§ TASK TO CARRY OUT:
For each record below, set it down exactly but leave out any picture.

§ DATA EXCERPTS:
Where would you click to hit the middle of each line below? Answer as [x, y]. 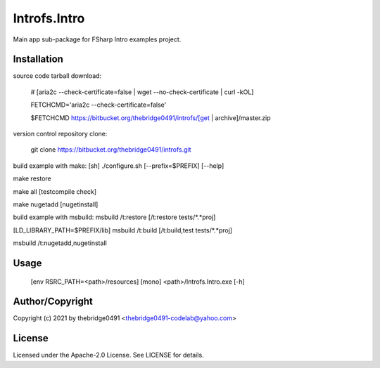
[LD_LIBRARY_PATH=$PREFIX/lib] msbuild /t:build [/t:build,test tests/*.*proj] [122, 230]
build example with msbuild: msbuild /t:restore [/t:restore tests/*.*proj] [114, 217]
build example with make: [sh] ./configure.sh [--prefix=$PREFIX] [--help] [119, 166]
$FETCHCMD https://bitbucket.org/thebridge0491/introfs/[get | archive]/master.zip [151, 118]
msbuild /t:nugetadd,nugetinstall [60, 243]
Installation [38, 59]
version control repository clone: [60, 134]
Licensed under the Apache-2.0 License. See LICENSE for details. [108, 355]
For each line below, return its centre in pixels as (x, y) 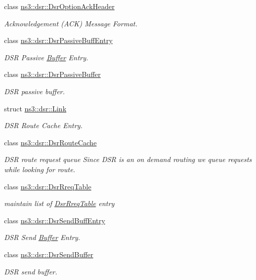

§ THE ANSWER:
Where would you click to hit the middle of each line below? Answer as [x, y]. 
[LD_LIBRARY_PATH=$PREFIX/lib] msbuild /t:build [/t:build,test tests/*.*proj] [122, 230]
build example with msbuild: msbuild /t:restore [/t:restore tests/*.*proj] [114, 217]
build example with make: [sh] ./configure.sh [--prefix=$PREFIX] [--help] [119, 166]
$FETCHCMD https://bitbucket.org/thebridge0491/introfs/[get | archive]/master.zip [151, 118]
msbuild /t:nugetadd,nugetinstall [60, 243]
Installation [38, 59]
version control repository clone: [60, 134]
Licensed under the Apache-2.0 License. See LICENSE for details. [108, 355]
For each line below, return its centre in pixels as (x, y) 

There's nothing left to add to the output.